MEMOIR: Chapter 42 Bethesda IV

Chapter 42

Bethesda IV

“My magic formula,” I said. “Well, my magic formula is something I need to tell you, about Dad. How he helped me.”

He sat up and gave me a look, eyes narrowed and calculating. “Something I don’t already know?”

“Something you don’t know, yes, because it only happened a few months ago.”

“Dad died thirteen years ago. What are you talking about?”

Now I had captured his interest.

“It was a vision,” I said. “That’s all I know to call it. He…appeared.”

“Dad? Appeared?” He snorted.

“Well, he did. Not in person, not really, I didn’t actually see him, just felt him being there. He…well, he spoke to me.”

“What’d he say?” Tim said. He cocked his head and pursed his lips in that This had better be good look.

“Tim, I’m serious. If you’re just going to make fun of me, I’m not going to tell you.”

“Okay, I’m sorry,” he said. “I know you’re serious. I’ll listen.”

Ha! His curiosity got the better of him.

“I know you see and hear and do things other people don’t,” he said, “so why should I be surprised Dad showed up to you?”

Always easier to talk this way, side by side on the booth bench, or walking, or driving. Eating messy chicken wings, piling up the bones, using up all the napkins.

“And how did you know it was him?” Tim said.

“I…I smelled him. And I felt him.

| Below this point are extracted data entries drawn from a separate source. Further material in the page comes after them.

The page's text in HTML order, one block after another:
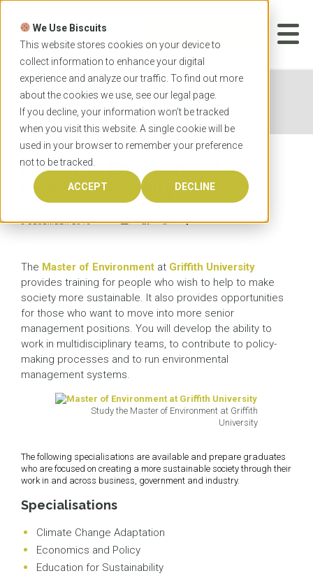
We Use Biscuits
This website stores cookies on your device to
collect information to enhance your digital
experience and analyze our traffic. To find out more
about the cookies we use, see our legal page.
If you decline, your information won’t be tracked
when you visit this website. A single cookie will be
used in your browser to remember your preference
not to be tracked.
ACCEPT DECLINE
Skip
content
APPLICATION
Home News
Master of Environment at Griffith
University
Master of Environment at
Griffith University
8 DECEMBER 2015
The Master of Environment at Griffith University
provides training for people who wish to help to make
society more sustainable. It also provides opportunities
for those who want to move into more senior
management positions. You will develop the ability to
work in multidisciplinary teams, to contribute to policy-
making processes and to run environmental
management systems.
Study the Master of Environment at Griffith
University
The following specialisations are available and prepare graduates
who are focused on creating a more sustainable society through their
work in and across business, government and industry.
Specialisations
Climate Change Adaptation
Economics and Policy
Education for Sustainability
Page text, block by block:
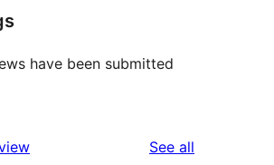
have been submitted
See all
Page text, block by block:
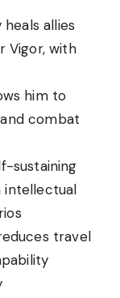
heals allies
Vigor, with
him to
combat
sustaining
intellectual
travel
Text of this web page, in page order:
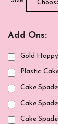
Add Ons:
Gold
Plastic
Cake
Cake
Cake
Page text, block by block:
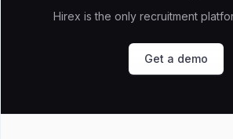
Hirex is the only recruitment
Get a demo
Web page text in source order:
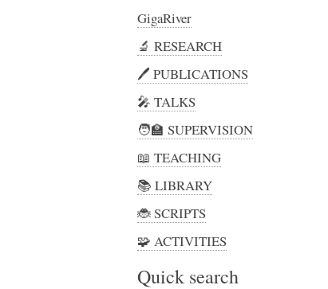
GigaRiver
🔬 RESEARCH
🖊️︎ PUBLICATIONS
🎤 TALKS
🧑‍🏫 SUPERVISION
📖 TEACHING
📚 LIBRARY
🐞 SCRIPTS
🧩 ACTIVITIES
Quick search
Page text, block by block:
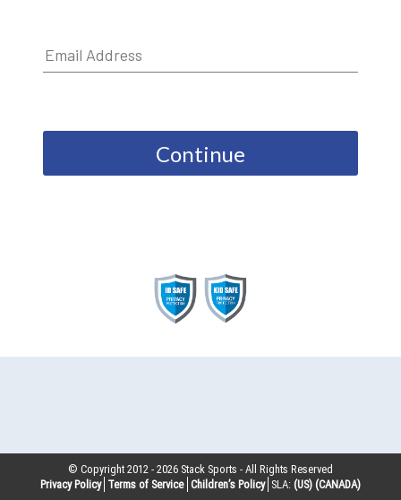
Continue
© Copyright 2012 -2026 Stack Sports - All Rights Reserved
Privacy Policy Terms of Service Children’s Policy SLA: (US) (CANADA)
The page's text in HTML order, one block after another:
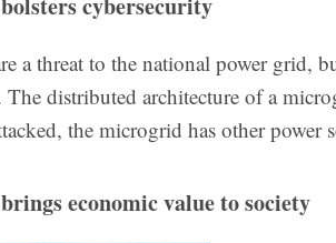
a threat to the national power grid,
distributed architecture of a
the microgrid has other
economic value to society
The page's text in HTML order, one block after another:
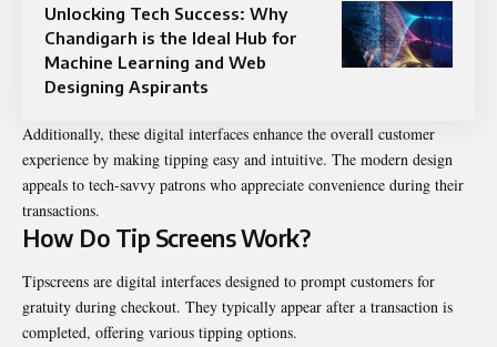
Unlocking Tech Success: Why
Chandigarh is the Ideal Hub for
Machine Learning and Web
Designing Aspirants
Additionally, these digital interfaces enhance the overall customer
experience by making tipping easy and intuitive. The modern design
appeals to tech-savvy patrons who appreciate convenience during their
transactions.
How Do Tip Screens Work?
Tipscreens are digital interfaces designed to prompt customers for
gratuity during checkout. They typically appear after a transaction is
completed, offering various tipping options.
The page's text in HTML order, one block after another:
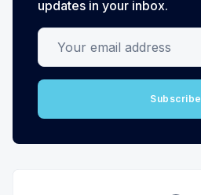
updates in your inbox.
Your email address
Subscribe
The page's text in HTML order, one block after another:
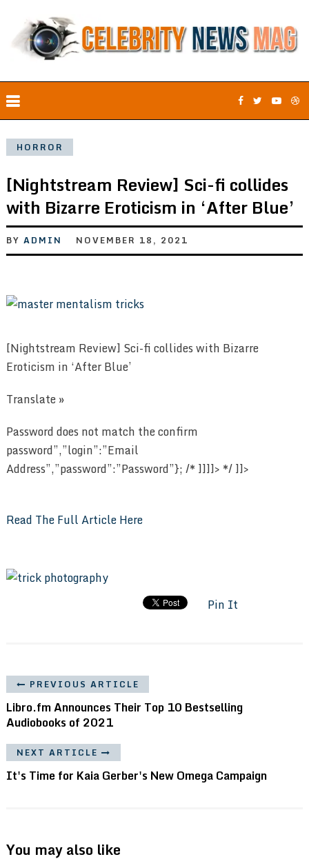
HORROR
[Nightstream Review] Sci-fi collides
with Bizarre Eroticism in ‘After Blue’
BY ADMIN NOVEMBER 18, 2021
[Nightstream Review] Sci-fi collides with Bizarre
Eroticism in ‘After Blue’
Translate »
Password does not match the confirm
password”,”login”:”Email
Address”,”password”:”Password”}; /* ]]]]> */ ]]>
Read The Full Article Here
Pin It
PREVIOUS ARTICLE
Libro.fm Announces Their Top 10 Bestselling
Audiobooks of 2021
NEXT ARTICLE
It's Time for Kaia Gerber's New Omega Campaign
You may also like
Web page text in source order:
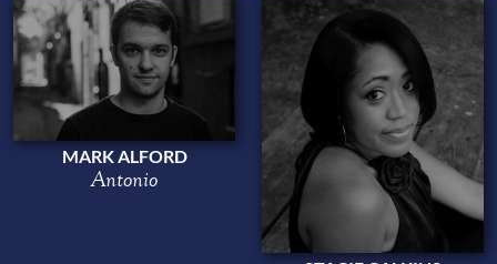
MARK ALFORD
Antonio
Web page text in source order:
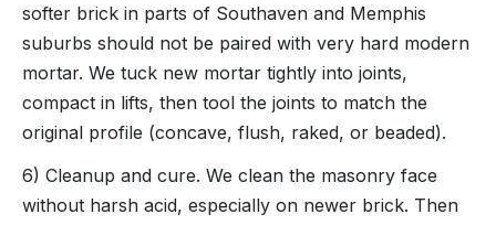
softer brick in parts of Southaven and Memphis
suburbs should not be paired with very hard modern
mortar. We tuck new mortar tightly into joints,
compact in lifts, then tool the joints to match the
original profile (concave, flush, raked, or beaded).
6) Cleanup and cure. We clean the masonry face
without harsh acid, especially on newer brick. Then
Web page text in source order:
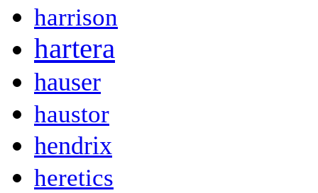
harrison
hartera
hauser
haustor
hendrix
heretics
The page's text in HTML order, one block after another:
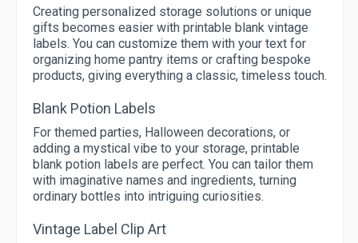
Creating personalized storage solutions or unique
gifts becomes easier with printable blank vintage
labels. You can customize them with your text for
organizing home pantry items or crafting bespoke
products, giving everything a classic, timeless touch.
Blank Potion Labels
For themed parties, Halloween decorations, or
adding a mystical vibe to your storage, printable
blank potion labels are perfect. You can tailor them
with imaginative names and ingredients, turning
ordinary bottles into intriguing curiosities.
Vintage Label Clip Art
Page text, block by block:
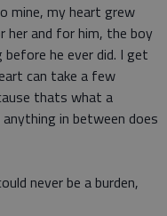
mine, my heart grew
and for him, the boy
he ever did. I get
can take a few
thats what a
in between does
never be a burden,
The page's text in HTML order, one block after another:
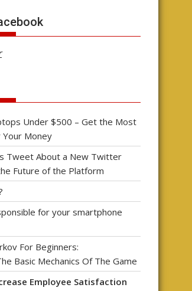
Under $500 – Get the Most
Money
Tweet About a New Twitter
Future of the Platform
for your smartphone
For Beginners:
Basic Mechanics Of The Game
Employee Satisfaction
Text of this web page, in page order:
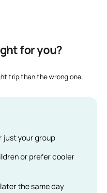
for you?
trip than the wrong one.
just your group
or prefer cooler
the same day
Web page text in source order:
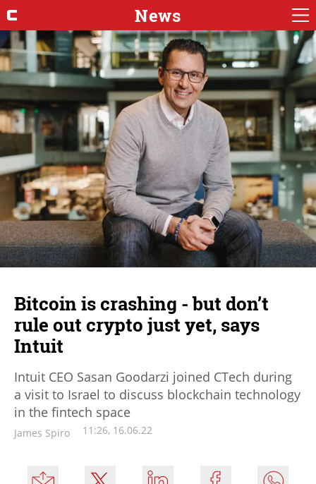
News
Bitcoin is crashing - but don’t
rule out crypto just yet, says
Intuit
Intuit CEO Sasan Goodarzi joined CTech during
a visit to Israel to discuss blockchain technology
in the fintech space
James Spiro 11:26, 16.06.22
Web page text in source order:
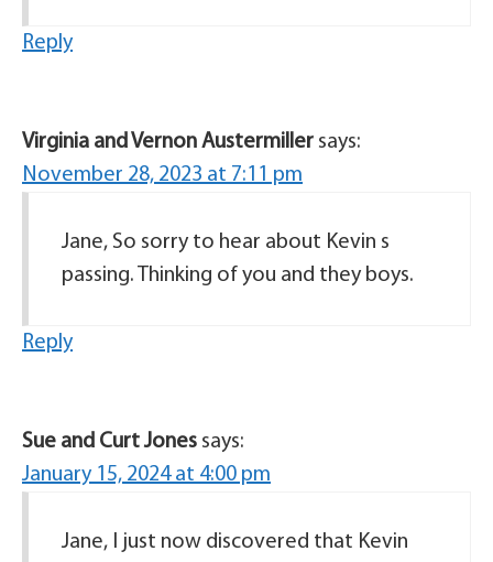
Reply
Virginia and Vernon Austermiller says:
November 28, 2023 at 7:11 pm
Jane, So sorry to hear about Kevin s
passing. Thinking of you and they boys.
Reply
Sue and Curt Jones says:
January 15, 2024 at 4:00 pm
Jane, I just now discovered that Kevin

And he called me a pet name I barely remember.” I said. “I was sewing. Not thinking about anything in particular. I felt someone come in, thought it was Jack. In fact, I glanced over my shoulder and thought Jack was standing right behind me. I said ‘Hi, honey, what’s up?’ and kept on sewing. He didn’t answer me. I turned clear around, and there was…there wasn’t anyone there. But I still felt someone standing there. I could smell cigarette smoke, and I knew it wasn’t Jack. He never smokes in the house. Besides, he was off on a job, doing some remodeling for a neighbor. He wasn’t even home.”

Tim pushed the empty dishes to the side and the waitress came, cleared them away.

“So you figured it had to be Dad?” he said. “From the smell?”

This was hard to talk about in ordinary words. “No, not just the smell, it was a…a feeling, I guess. I just felt him. In the room, near me, all around me. As if I could reach out and touch him, and it would be…Dad. And he used pet names for us that I’d forgotten about.”

“What’d you do?”

“I said, ‘Is that you, Dad?’ and I heard him, clear as anything, inside my head, not an actual voice booming out in the room. ‘Sure is,’ he said.”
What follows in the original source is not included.